## WHAT THE TASK ASKS
The required result is the number of lines in this material containing the word "lever". Write that number and no other text.

## DATA FOR THIS EXERCISE
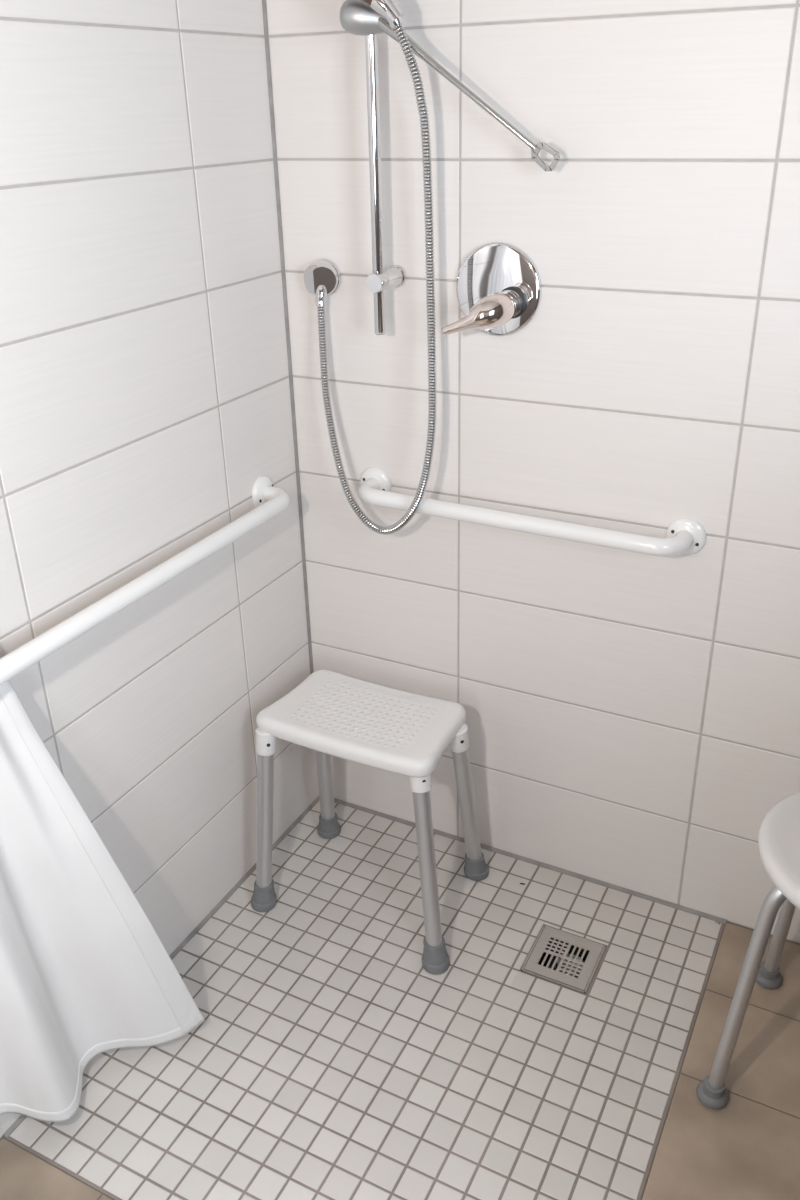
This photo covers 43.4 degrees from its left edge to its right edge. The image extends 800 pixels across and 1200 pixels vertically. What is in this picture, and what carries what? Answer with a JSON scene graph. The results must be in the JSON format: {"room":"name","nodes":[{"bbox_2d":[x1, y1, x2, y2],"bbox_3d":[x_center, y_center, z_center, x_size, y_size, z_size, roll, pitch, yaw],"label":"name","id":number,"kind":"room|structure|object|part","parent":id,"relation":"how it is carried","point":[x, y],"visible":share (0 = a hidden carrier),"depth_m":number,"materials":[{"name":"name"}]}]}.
{"room":"accessible shower room","nodes":[
{"label":"accessible shower room","id":0,"kind":"room"},
{"bbox_2d":[0,0,318,1138],"bbox_3d":[-0.728,-0.210,1.151,0.100,2.670,2.220,12,29,25],"label":"wall","id":1,"kind":"structure","parent":0,"point":[145,399],"depth_m":1.66,"materials":[{"name":"tile"}]},
{"bbox_2d":[0,475,289,684],"bbox_3d":[-0.423,-0.040,1.658,0.082,0.072,0.883,12,29,25],"label":"grab rail","id":2,"kind":"object","parent":1,"relation":"attached to","point":[268,500],"visible":1,"depth_m":1.61,"materials":[{"name":"white metal"}]},
{"bbox_2d":[3,796,319,1136],"bbox_3d":[-0.423,0.683,2.067,0.009,0.006,1.012,12,29,25],"label":"trim","id":3,"kind":"structure","parent":1,"relation":"attached to","point":[215,909],"depth_m":2.14,"materials":[{"name":"grey plastic"}]},
{"bbox_3d":[-0.845,-0.746,0.470,0.064,0.018,0.788,12,29,25],"label":"rail","id":4,"kind":"object","parent":1,"relation":"attached to","visible":0},
{"bbox_2d":[0,680,204,1121],"bbox_3d":[-0.678,0.041,1.109,0.138,1.955,0.872,16,31,31],"label":"shower curtain","id":5,"kind":"object","parent":4,"relation":"hanging from","point":[85,973],"visible":1,"depth_m":1.59,"materials":[{"name":"white fabric"}]},
{"bbox_2d":[0,800,799,1199],"bbox_3d":[0.223,1.132,1.256,2.100,0.110,2.170,12,29,25],"label":"floor","id":6,"kind":"structure","parent":0,"point":[325,1061],"depth_m":1.78,"materials":[{"name":"tile"}]},
{"bbox_2d":[3,923,724,1199],"bbox_3d":[0.004,0.783,1.869,0.970,0.020,1.010,12,29,25],"label":"trim","id":7,"kind":"structure","parent":6,"relation":"on","point":[676,1078],"depth_m":1.65,"materials":[{"name":"tile"}]},
{"bbox_2d":[251,670,488,974],"bbox_3d":[-0.054,0.430,2.072,0.461,0.434,0.338,12,29,25],"label":"stool","id":8,"kind":"object","parent":6,"relation":"on","point":[329,713],"visible":1,"depth_m":2.00,"materials":[{"name":"white plastic"}]},
{"bbox_3d":[-0.278,0.440,2.068,0.033,0.375,0.090,13,30,27],"label":"leg","id":9,"kind":"part","parent":8,"relation":"part of","materials":[{"name":"metal"}]},
{"bbox_3d":[-0.167,0.360,2.224,0.033,0.374,0.080,-4,26,-4],"label":"leg","id":10,"kind":"part","parent":8,"relation":"part of","materials":[{"name":"metal"}]},
{"bbox_3d":[-0.071,0.237,2.015,0.390,0.038,0.238,12,29,25],"label":"seat","id":11,"kind":"part","parent":8,"relation":"part of","materials":[{"name":"white plastic"}]},
{"bbox_3d":[0.052,0.500,1.931,0.033,0.378,0.130,-7,27,-12],"label":"leg","id":12,"kind":"part","parent":8,"relation":"part of","materials":[{"name":"metal"}]},
{"bbox_3d":[0.139,0.416,2.096,0.086,0.375,0.033,-20,32,-32],"label":"leg","id":13,"kind":"part","parent":8,"relation":"part of","materials":[{"name":"metal"}]},
{"bbox_2d":[521,925,605,993],"bbox_3d":[0.324,0.737,2.000,0.130,0.072,0.132,12,29,25],"label":"floor drain","id":14,"kind":"object","parent":6,"relation":"in","point":[557,956],"visible":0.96,"depth_m":1.99,"materials":[{"name":"metal"}]},
{"bbox_2d":[697,792,799,1108],"bbox_3d":[0.727,0.601,1.619,0.354,0.495,0.374,17,32,32],"label":"stool","id":15,"kind":"object","parent":6,"relation":"on","point":[779,832],"visible":1,"depth_m":1.58,"materials":[{"name":"white plastic"}]},
{"bbox_3d":[0.618,0.617,1.608,0.217,0.459,0.024,-5,27,-7],"label":"leg","id":16,"kind":"part","parent":15,"relation":"part of","materials":[{"name":"metal"}]},
{"bbox_3d":[0.723,0.395,1.516,0.349,0.033,0.349,12,29,25],"label":"seat","id":17,"kind":"part","parent":15,"relation":"part of","materials":[{"name":"white plastic"}]},
{"bbox_3d":[0.711,0.553,1.732,0.024,0.459,0.217,-5,27,-6],"label":"leg","id":18,"kind":"part","parent":15,"relation":"part of","materials":[{"name":"metal"}]},
{"bbox_2d":[266,0,799,943],"bbox_3d":[0.667,-0.449,1.562,2.190,2.670,0.100,12,29,25],"label":"wall","id":19,"kind":"structure","parent":0,"point":[632,722],"depth_m":1.79,"materials":[{"name":"tile"}]},
{"bbox_2d":[262,0,318,785],"bbox_3d":[-0.222,-0.619,1.923,0.005,2.446,0.005,12,29,25],"label":"trim","id":20,"kind":"structure","parent":19,"relation":"attached to","point":[264,8],"depth_m":1.95,"materials":[{"name":"grey plastic"}]},
{"bbox_2d":[304,259,340,301],"bbox_3d":[-0.149,-0.591,1.867,0.067,0.076,0.047,12,29,25],"label":"outlet","id":21,"kind":"object","parent":19,"relation":"attached to","point":[322,277],"visible":0.98,"depth_m":1.85,"materials":[{"name":"silver metal"}]},
{"bbox_2d":[339,0,559,334],"bbox_3d":[0.083,-0.764,1.589,0.348,0.700,0.136,12,29,25],"label":"shower rail","id":22,"kind":"object","parent":19,"relation":"attached to","point":[356,17],"visible":0.87,"depth_m":1.60,"materials":[{"name":"silver metal"}]},
{"bbox_2d":[362,0,386,16],"bbox_3d":[-0.125,-0.952,1.498,0.231,0.156,0.068,7,28,17],"label":"shower","id":23,"kind":"object","parent":22,"relation":"attached to","point":[379,6],"visible":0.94,"depth_m":1.51,"materials":[{"name":"silver metal"}]},
{"bbox_3d":[-0.103,-0.949,1.508,0.159,0.115,0.028,5,27,12],"label":"handle","id":24,"kind":"part","parent":23,"relation":"part of","materials":[{"name":"silver metal"}]},
{"bbox_2d":[315,16,436,534],"bbox_3d":[-0.059,-0.530,1.772,0.279,0.868,0.064,18,32,34],"label":"shower hose","id":25,"kind":"object","parent":22,"relation":"hanging from","point":[397,24],"visible":1,"depth_m":1.76,"materials":[{"name":"silver metal"}]},
{"bbox_2d":[383,0,402,22],"bbox_3d":[-0.019,-0.893,1.514,0.047,0.050,0.030,12,29,25],"label":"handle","id":26,"kind":"object","parent":22,"relation":"attached to","point":[393,11],"depth_m":1.51,"materials":[{"name":"silver metal"}]},
{"bbox_3d":[0.087,-0.800,1.555,0.256,0.196,0.027,7,28,17],"label":"lever rod","id":27,"kind":"part","parent":22,"relation":"part of","materials":[{"name":"silver metal"}]},
{"bbox_2d":[442,242,541,335],"bbox_3d":[0.142,-0.511,1.690,0.157,0.157,0.126,12,29,25],"label":"shower valve","id":28,"kind":"object","parent":19,"relation":"attached to","point":[499,286],"visible":1,"depth_m":1.71,"materials":[{"name":"silver metal"}]},
{"bbox_3d":[0.131,-0.477,1.677,0.110,0.066,0.067,12,29,25],"label":"lever handle","id":29,"kind":"part","parent":28,"relation":"part of","materials":[{"name":"silver metal"}]},
{"bbox_2d":[334,798,726,923],"bbox_3d":[0.236,0.569,2.263,0.973,0.006,0.010,12,29,25],"label":"trim","id":30,"kind":"structure","parent":19,"relation":"attached to","point":[483,846],"depth_m":2.21,"materials":[{"name":"grey plastic"}]},
{"bbox_2d":[359,467,705,555],"bbox_3d":[0.208,-0.156,1.859,0.687,0.078,0.086,12,29,25],"label":"grab rail","id":31,"kind":"object","parent":19,"relation":"attached to","point":[684,535],"visible":1,"depth_m":1.80,"materials":[{"name":"white metal"}]}
]}

## YOUR SOLUTION
2